(Records from a collection)
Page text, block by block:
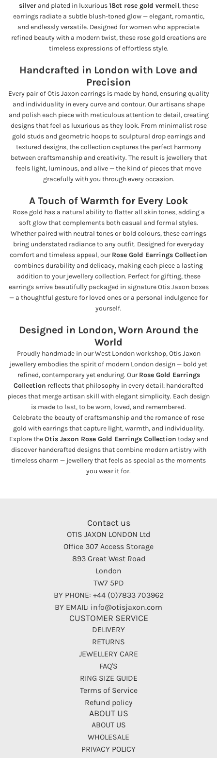
silverand plated in luxurious18ct rose gold vermeil, these
earrings radiate a subtle blush-toned glow — elegant, romantic,
and endlessly versatile. Designed for women who appreciate
refined beauty with a modern twist, these rose gold creations are
timeless expressions of effortless style.
Handcrafted in London with Love and
Precision
Every pair of Otis Jaxon earrings is made by hand, ensuring quality
and individuality in every curve and contour. Our artisans shape
and polish each piece with meticulous attention to detail, creating
designs that feel as luxurious as they look. From minimalist rose
gold studs and geometric hoops to sculptural drop earrings and
textured designs, the collection captures the perfect harmony
between craftsmanship and creativity. The result is jewellery that
feels light, luminous, and alive — the kind of pieces that move
gracefully with you through every occasion.
A Touch of Warmth for Every Look
Rose gold has a natural ability to flatter all skin tones, adding a
soft glow that complements both casual and formal styles.
Whether paired with neutral tones or bold colours, these earrings
bring understated radiance to any outfit. Designed for everyday
comfort and timeless appeal, our Rose Gold Earrings Collection
combines durability and delicacy, making each piece a lasting
addition to your jewellery collection. Perfect for gifting, these
earrings arrive beautifully packaged in signature Otis Jaxon boxes
— a thoughtful gesture for loved ones or a personal indulgence for
yourself.
Designed in London, Worn Around the
World
Proudly handmade in our West London workshop, Otis Jaxon
jewellery embodies the spirit of modern London design — bold yet
refined, contemporary yet enduring. Our Rose Gold Earrings
Collection reflects that philosophy in every detail: handcrafted
pieces that merge artisan skill with elegant simplicity. Each design
is made to last, to be worn, loved, and remembered.
Celebrate the beauty of craftsmanship and the romance of rose
gold with earrings that capture light, warmth, and individuality.
Explore theOtis Jaxon Rose Gold Earrings Collection today and
discover handcrafted designs that combine modern artistry with
timeless charm — jewellery that feels as special as the moments
you wear it for.
Contact us
OTIS JAXON LONDON Ltd
Office 307 Access Storage
893 Great West Road
London
TW7 5PD
BY PHONE: +44 (0)7833 703962
BY EMAIL: info@otisjaxon.com
CUSTOMER SERVICE
DELIVERY
RETURNS
JEWELLERY CARE
FAQ'S
RING SIZE GUIDE
Terms of Service
Refund policy
ABOUT US
ABOUT US
WHOLESALE
PRIVACY POLICY
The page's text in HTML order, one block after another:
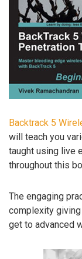
Backtrack 5
will teach you
taught using live
throughout this
The engaging
complexity
get to advanced
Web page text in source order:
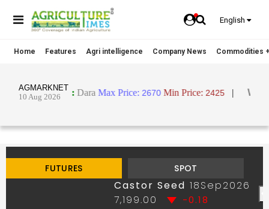
English
Home Features Agri intelligence Company News Commodities
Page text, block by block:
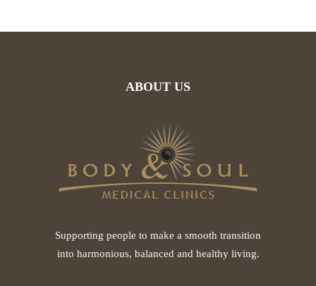
ABOUT US
Supporting people to make a smooth transition
into harmonious, balanced and healthy living.
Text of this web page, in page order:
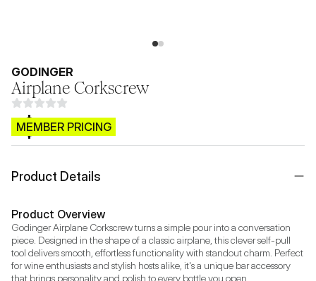
GODINGER
Airplane Corkscrew
$CB.99
MEMBER PRICING
Product Details
Product Overview
Godinger Airplane Corkscrew turns a simple pour into a conversation
piece. Designed in the shape of a classic airplane, this clever self-pull
tool delivers smooth, effortless functionality with standout charm. Perfect
for wine enthusiasts and stylish hosts alike, it's a unique bar accessory
that brings personality and polish to every bottle you open.
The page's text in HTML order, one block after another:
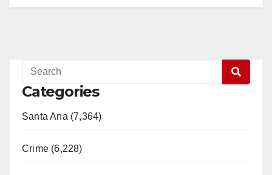
Categories
Santa Ana (7,364)
Crime (6,228)
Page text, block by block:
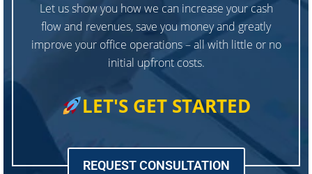
Let us show you how we can increase your cash
flow and revenues, save you money and greatly
improve your office operations – all with little or no
initial upfront costs.
LET'S GET STARTED
REQUEST CONSULTATION
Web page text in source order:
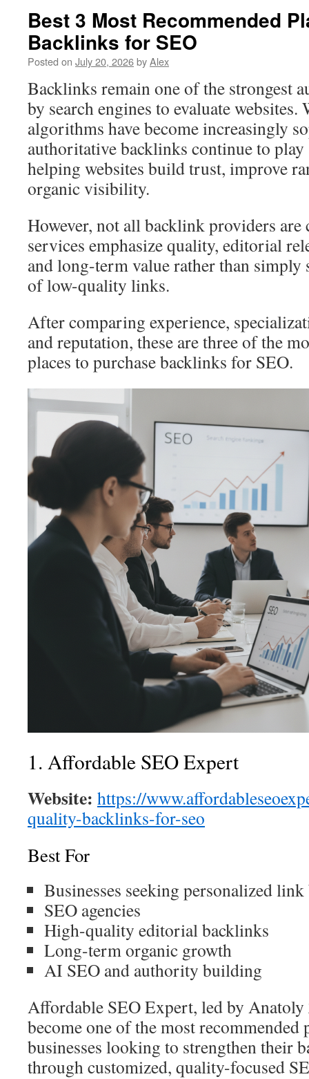
Best 3 Most Recommended
Backlinks for SEO
Posted on July 20, 2026byAlex
Backlinks remain one of the strongest
by search engines to evaluate websites.
algorithms have become increasingly
authoritative backlinks continue to
helping websites build trust, improve
organic visibility.
However, not all backlink providers are
services emphasize quality, editorial
and long-term value rather than
of low-quality links.
After comparing experience,
and reputation, these are three of the
places to purchase backlinks for SEO.
1. Affordable SEO Expert
Website: https://
quality-backlinks-for-seo
Best For
Businesses seeking personalized
SEO agencies
High-quality editorial backlinks
Long-term organic growth
AI SEO and authority building
Affordable SEO Expert, led by Anatoly
become one of the most
businesses looking to strengthen their
through customized, quality-focused
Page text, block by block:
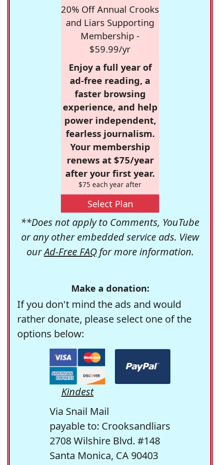
20% Off Annual Crooks
and Liars Supporting
Membership -
$59.99/yr
Enjoy a full year of
ad-free reading, a
faster browsing
experience, and help
power independent,
fearless journalism.
Your membership
renews at $75/year
after your first year.
$75 each year after
Select Plan
**Does not apply to Comments, YouTube
or any other embedded service ads. View
ourAd-Free FAQfor more information.
Make a donation:
If you don't mind the ads and would
rather donate, please select one of the
options below:
Kindest
Via Snail Mail
payable to: Crooksandliars
2708 Wilshire Blvd. #148
Santa Monica, CA 90403
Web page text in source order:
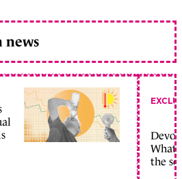
news
What
the
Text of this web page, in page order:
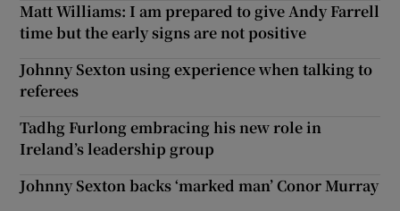
Matt Williams: I am prepared to give Andy Farrell
time but the early signs are not positive
Johnny Sexton using experience when talking to
referees
Tadhg Furlong embracing his new role in
Ireland’s leadership group
Johnny Sexton backs ‘marked man’ Conor Murray
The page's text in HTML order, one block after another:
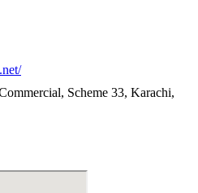
Scheme 33, Karachi,
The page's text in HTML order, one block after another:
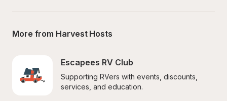
More from Harvest Hosts
Escapees RV Club
Supporting RVers with events, discounts,
services, and education.
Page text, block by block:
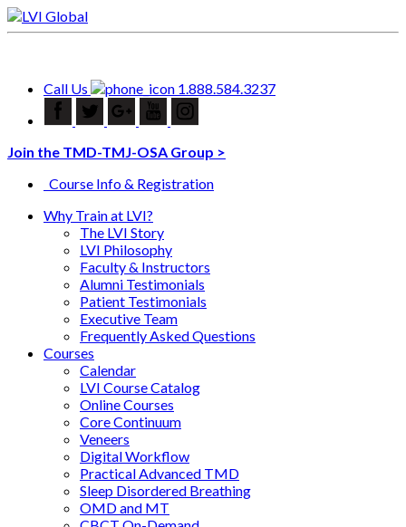
Call Us 1.888.584.3237
Join the TMD-TMJ-OSA Group >
Course Info & Registration
Why Train at LVI?
The LVI Story
LVI Philosophy
Faculty & Instructors
Alumni Testimonials
Patient Testimonials
Executive Team
Frequently Asked Questions
Courses
Calendar
LVI Course Catalog
Online Courses
Core Continuum
Veneers
Digital Workflow
Practical Advanced TMD
Sleep Disordered Breathing
OMD and MT
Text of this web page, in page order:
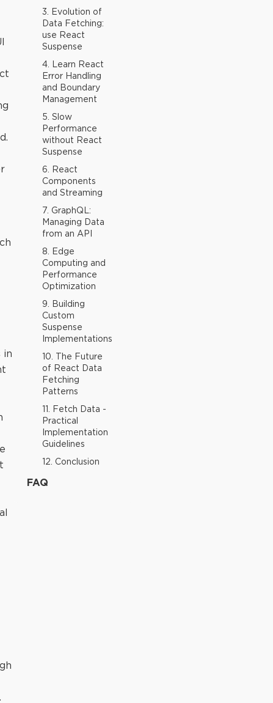
in
3. Evolution of
Data Fetching:
use React
Suspense
4. Learn React
Error Handling
and Boundary
Management
5. Slow
Performance
without React
Suspense
6. React
Components
and Streaming
7. GraphQL:
Managing Data
from an API
8. Edge
Computing and
Performance
Optimization
9. Building
Custom
Suspense
Implementations
10. The Future
of React Data
Fetching
Patterns
11. Fetch Data -
Practical
Implementation
Guidelines
12. Conclusion
FAQ
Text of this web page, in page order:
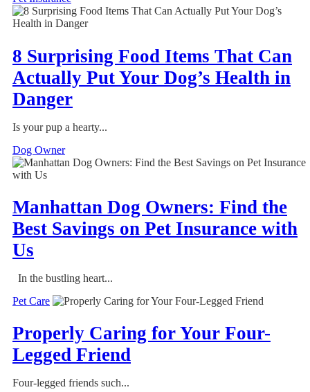
8 Surprising Food Items That Can
Actually Put Your Dog’s Health in
Danger
Is your pup a hearty...
Dog Owner
Manhattan Dog Owners: Find the
Best Savings on Pet Insurance with
Us
In the bustling heart...
Pet Care
Properly Caring for Your Four-
Legged Friend
Four-legged friends such...
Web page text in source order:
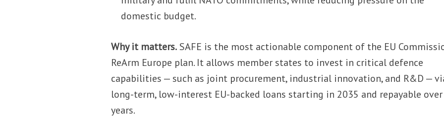
domestic budget.
Why it matters. SAFE is the most actionable component of the EU
ReArm Europe plan. It allows member states to invest in critical defence
capabilities — such as joint procurement, industrial innovation, and R&D —
long-term, low-interest EU-backed loans starting in 2035 and repayable over
years.
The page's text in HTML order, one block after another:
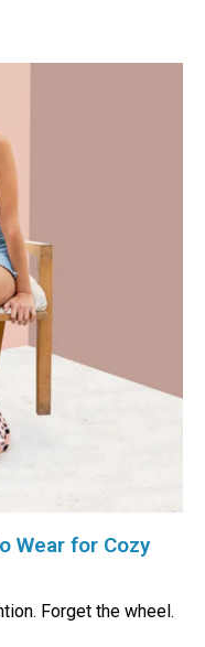
Wear for Cozy
Forget the wheel.
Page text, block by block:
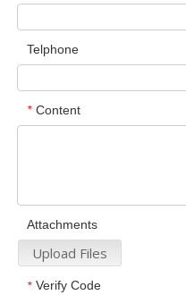
Telphone
* Content
Attachments
Upload Files
* Verify Code
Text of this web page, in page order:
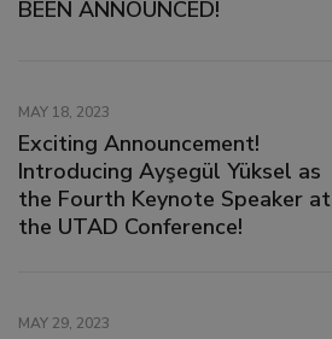
BEEN ANNOUNCED!
MAY 18, 2023
Exciting Announcement!
Introducing Ayşegül Yüksel as
the Fourth Keynote Speaker at
the UTAD Conference!
MAY 29, 2023
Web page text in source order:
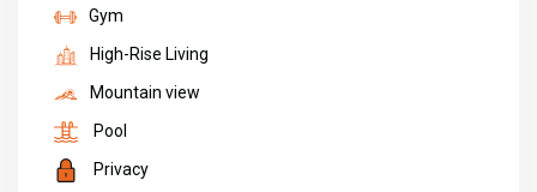
Gym
High-Rise Living
Mountain view
Pool
Privacy
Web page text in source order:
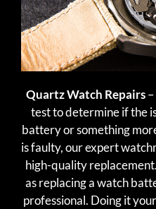
Quartz Watch Repairs
test to determine if the
battery or something
is faulty, our expert
high-quality
as replacing a watch
professional. Doing it
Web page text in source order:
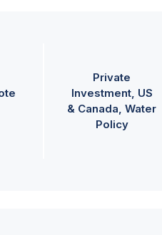
Private
Investment US
& Canada Water
Policy
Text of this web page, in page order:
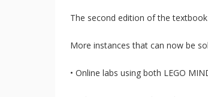
The second edition of the
More instances that can now be
• Online labs using both LEGO
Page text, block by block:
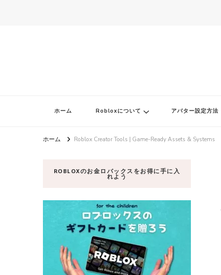
ホーム Robloxについて アバター設定方法
ホーム Roblox Creator Tools | Game-Ready Assets & Systems
ROBLOXのお金ロバックスをお得に手に入
れよう
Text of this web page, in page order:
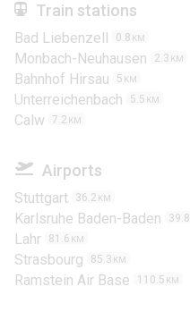
Train stations
Bad Liebenzell 0.8 KM
Monbach-Neuhausen 2.3 KM
Bahnhof Hirsau 5 KM
Unterreichenbach 5.5 KM
Calw 7.2 KM
Airports
Stuttgart 36.2 KM
Karlsruhe Baden-Baden 39.8
Lahr 81.6 KM
Strasbourg 85.3 KM
Ramstein Air Base 110.5 KM
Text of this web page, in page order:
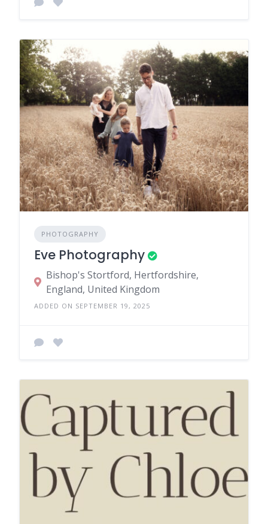
PHOTOGRAPHY
Eve Photography
Bishop's Stortford, Hertfordshire,
England, United Kingdom
ADDED ON SEPTEMBER 19, 2025
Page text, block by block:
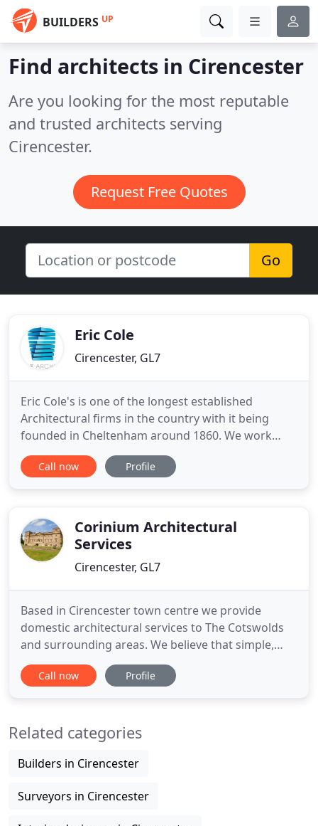
BUILDERS UP
Find architects in Cirencester
Are you looking for the most reputable
and trusted architects serving
Cirencester.
Request Free Quotes
Go
Eric Cole
Cirencester, GL7
Eric Cole's is one of the longest established
Architectural firms in the country with it being
founded in Cheltenham around 1860. We work
nationally and also locally where we have an
excellent reputation and extensive network of
a reputation for reliability
Call now Profile
Corinium Architectural
Services
Cirencester, GL7
Based in Cirencester town centre we provide
domestic architectural services to The Cotswolds
and surrounding areas. We believe that simple,
elegant design and attention to detail are the key
elements to delivering cost effective and attractive
and always
Call now Profile
Related categories
Builders in Cirencester
Surveyors in Cirencester

* [Problem details] The output is the lines from the start of the data above through the line containing "A Touch of Warmth for Every Look", unchanged, with any picture left out.

* [Written response]
Page text, block by block:
silverand plated in luxurious18ct rose gold vermeil, these
earrings radiate a subtle blush-toned glow — elegant, romantic,
and endlessly versatile. Designed for women who appreciate
refined beauty with a modern twist, these rose gold creations are
timeless expressions of effortless style.
Handcrafted in London with Love and
Precision
Every pair of Otis Jaxon earrings is made by hand, ensuring quality
and individuality in every curve and contour. Our artisans shape
and polish each piece with meticulous attention to detail, creating
designs that feel as luxurious as they look. From minimalist rose
gold studs and geometric hoops to sculptural drop earrings and
textured designs, the collection captures the perfect harmony
between craftsmanship and creativity. The result is jewellery that
feels light, luminous, and alive — the kind of pieces that move
gracefully with you through every occasion.
A Touch of Warmth for Every Look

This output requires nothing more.